Response variables related to larval performance and biochemical analysis were formatted in normal text, to enzymatic analysis in bold and to molecular analysis in italic. Black symbols: challenged larvae, white symbols: unchallenged larvae, squares: 24 h of exposure, circles: 48 h of exposure. Response variables abbreviations: -A, enzymatic activity; -G, gene expression; N-, neutral lipids; P-, polar lipids; Σ, sum of; cLEC, c-type lectin-1; AGL, a-agglutinin attachment subunit; LBP/BPI, LPS binding/bactericidal-permeability-increasing protein; MYD88, Myeloid differentiation primary response (88); TRAF, TNF receptor associated factor; REL, REL protein; DRAC3, drosophila rho GTPase 3; TAL, hematopoietic transcription factors; TIMP, tissue inhibitor metalloproteinase; Defh2, defensine 2; GR, glutathione reductase; SOD, superoxide dismutase; CAT, catalase; GPX5, glutathione peroxidase 5; PRDX4-5, peroxiredoxine 4 and 5; PRN, Pernin; HSP70, Heat shock protein 70; NADHOX, Mitochondrial nadh:ubiquinone oxidoreductase; CCOi, Cytochrome c oxidase subunit i; AS6, ATP synthase f0 subunit 6; PK, pyruvate kinase; CCO, cytochrome c oxidase; ADH, Acyl-CoA dehydrogenase; ECH, Enoyl-hydratase isomerase family protein; ACS, Acyl-CoA synthetase; Lipstor, Adipophilin; Delta5, Stearoyl-desaturase 5; Delta6, Fatty acid desaturase 2; PLA2, Phospholipase a2 receptor 1; PLD1, Phospholipase delta 1; AA15LX, Arachidonate 15-lipoxygenase; TOT, total lipids; PI, phosphatidylinositol; LPC, lysophosphatidylcholine; TAG, triacylglycerols; FFA, free fatty acids; AA, arachidonic acid; EPA, eicosapentaenoic acid; DPA, Docosapentaenoic acid; DHA, Docosahexaenoic acid; MUFA, monounsaturated fatty acids; PUFA, polyunsaturated fatty acids; NMI, non-methylene–interrupted fatty acids; Pind, peroxidation index; Protein, total proteins content; Feeding, feeding activity; Mortality, mortality rate.

Figure 4. Schematic diagrams of physiological changes induced during bacterial infection in C. gigas larvae.

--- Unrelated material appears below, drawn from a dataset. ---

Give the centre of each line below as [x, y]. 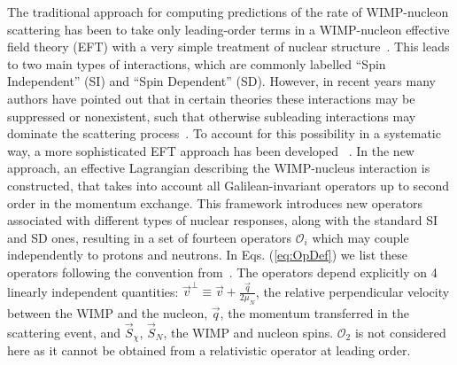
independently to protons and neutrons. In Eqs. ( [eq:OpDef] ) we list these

Infection impact on larval physiology was investigated through immunity (1), cellular stress (2), energetic metabolism (3) and lipid metabolism (4) using physiological, enzymatic, biochemical and molecular analysis. Results suggest that bacterial infection induce the activation of the immune response (non-self recognition (1a), NF-κB signaling pathway (1b), haematopoiesis (1d), synthesis of inhibitor of metalloproteinase, antimicrobial peptide (1c) and phagocytosis (1e) allowing the destruction of pathogenic bacteria. The production of reactive oxygen species (ROS) during the phagocytosis process was managed by antioxidant defenses (2a) and cytoprotective proteins (2b). Infection affects the feeding activity (3a) which change the energy status of larvae (decline of metabolic rate (3b), energy reserve consumption (3c), β-oxidation activation (3d) and lower lipids storage (3e)). Besides metabolic changes, fatty acid remodeling in polar lipids (4a) is associated to pathogen exposure, as suggested by changes in phosphatidylinositol and lysophosphatidylcholine composition, non-methylene–interrupted fatty acids accumulation, lower content of major C₂₀ polyunsaturated fatty acids and activation of desaturases. Finally, infection induces the activation of phospholipase and lipoxygenase (4b) probably through NF-κB regulation (4c) to initiate eicosanoïdes and lysophosphatidic acid (LPA) pathways. See discussion for details.